In August 2019, Plaintiff requested a preliminary injunction and temporary restraining order against all Defendants named in his suit, seeking to enjoin these Defendants from “taking any and all actions that place [Plaintiff’s] life in danger.” Doc. 7-2. STANDARD OF REVIEW A federal court is required to conduct an initial screening of all prisoner complaints. 28 U.S.C. § 1915A(a). During the initial screening, the court must identify any cognizable claims in the complaint. §1915A(b). Additionally, the court must dismiss the complaint (or any portion of the complaint) that is frivolous, malicious, fails to state a claim upon which relief may be granted, or which seeks monetary relief from a defendant who is immune from such relief.1 Id. In its analysis, the Court will abide by the long-standing principle that the pleadings of

unrepresented parties are held to a less stringent standard than those drafted by attorneys and, therefore, must be liberally construed. Haines v. Kerner, 404 U.S. 519, 520 (1972). However, Plaintiff’s unrepresented status will not excuse mistakes regarding procedural rules. McNeil v. United States, 508 U.S. 106, 113 (1993). A claim is frivolous under § 1915(e)(2)(B)(i) if it is “without arguable merit either in law or fact.” Napier v. Preslicka, 314 F.3d 528, 531 (11th Cir. 2002) (quoting Bilal v.
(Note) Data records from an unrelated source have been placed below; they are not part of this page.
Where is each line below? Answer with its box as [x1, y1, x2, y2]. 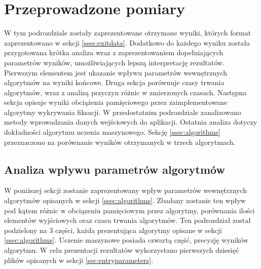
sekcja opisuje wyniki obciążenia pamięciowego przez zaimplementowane [4, 97, 228, 107]
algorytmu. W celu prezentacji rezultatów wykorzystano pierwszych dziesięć [4, 245, 239, 255]
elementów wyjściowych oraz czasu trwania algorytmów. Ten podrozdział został [4, 215, 251, 225]
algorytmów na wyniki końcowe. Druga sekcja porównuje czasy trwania [4, 77, 225, 88]
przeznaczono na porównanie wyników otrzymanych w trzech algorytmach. [4, 136, 236, 147]
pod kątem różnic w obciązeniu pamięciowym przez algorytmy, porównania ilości [4, 205, 255, 215]
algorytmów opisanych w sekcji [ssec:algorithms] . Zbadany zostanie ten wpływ [4, 195, 246, 206]
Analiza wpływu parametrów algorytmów [4, 161, 225, 177]
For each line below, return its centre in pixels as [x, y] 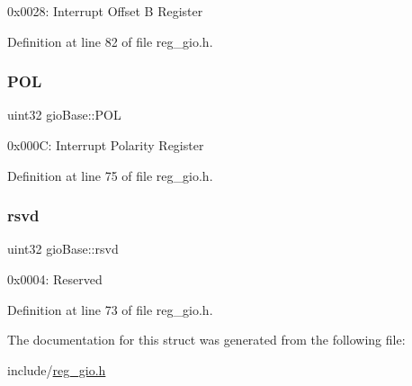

Driver, 251 F.3d 1346, 1349 (11th Cir. 2001)). In order to state a claim upon which relief may be granted, a complaint must contain “sufficient factual matter, accepted as true, to ‘state a claim to relief that

1 Similarly, the Court must also conduct an initial screening of any action in which the plaintiff is proceeding in forma pauperis. 28 U.S.C. § 1915(a). is plausible on its face.’” Ashcroft v. Iqbal, 556 U.S. 662, 678 (2009) (quoting Bell Atl. Corp. v. Twombly, 550 U.S. 544, 570 (2007)). To state a claim, a complaint must contain “more than labels and conclusions, and a formulaic recitation of the elements of a cause of action will not” suffice. Twombly, 550 U.S. at 555.

DISCUSSION I. Plaintiff’s Complaint Plaintiff sets forth several unrelated claims in a single cause of action. A plaintiff may not join claims and various defendants in one action unless the claims “arise out of the same transaction, occurrence, or series of transactions or occurrences; and any question of law or fact common to all defendants will arise in the action.” Fed. R. Civ. P. 20(a). Plaintiff’s claims against the over 50 Defendants spanning ten months do not appear to arise out of the same transaction or occurrence. Accordingly, the Court ORDERS Plaintiff to: (1) submit an Amended Complaint on the complaint form provided by the Clerk of Court;

(2) clearly caption it as an amendment to the original complaint and place the civil action number of this case on the first page of the form;

(3) add no more than ten (10) pages to the form; (4) write legibly and only on one side of each page; (5) provide the name of any intended defendant or provide sufficient details to describe any intended defendant;

(6) provide only factual allegations concerning events where the rights of Plaintiff himself were violated or Plaintiff himself was injured, including the date and location of each alleged violation;

(7) only assert claims that arose from the same transaction or occurrence or series of related transactions or occurrences; (8) clearly describe each alleged violation and identify each defendant responsible for each alleged violation;

(9) omit all legal argument or conclusions; (10) provide detailed information on all prisoner civil actions Plaintiff has previously filed. The Court DIRECTS the Clerk of Court to forward the appropriate 42 U.S.C. § 1983 amended complaint form to Plaintiff, together with a copy of this Order. The Court advises Plaintiff that his failure to abide by this Court’s instructions to file an appropriate Amended Complaint could lead to the dismissal of his action for failure to file this Court’s directives and failure to prosecute. Additionally, the Court DIRECTS Plaintiff to advise the Court in writing of any change of address during the pendency of this action. Plaintiff’s failure to abide by this directive will result in the dismissal of Plaintiff’s Complaint, without prejudice, for failure to follow an Order of this Court. II. Plaintiff’s Request for Preliminary Injunctive Relief and Temporary Restraining Order

Plaintiff seeks a Preliminary Injunction and Temporary Restraining Order to order the Defendants to refrain from “any and all actions that may place [the Plaintiff’s] life in danger.” Doc. 7-1 at 2. To be entitled to a preliminary injunction or a temporary restraining order, the movant must show: (1) a substantial likelihood of ultimate success on the merits; (2) an injunction or protective order is necessary to prevent irreparable injury; (3) the threatened injury outweighs the harm the injunction or protective order would inflict on the non-movant; and (4) the injunction or protective order would not be adverse to the public interest. Schiavo ex rel. Schindler v. Schiavo, 403 F.3d 1223, 1225–26 (11th Cir. 2005).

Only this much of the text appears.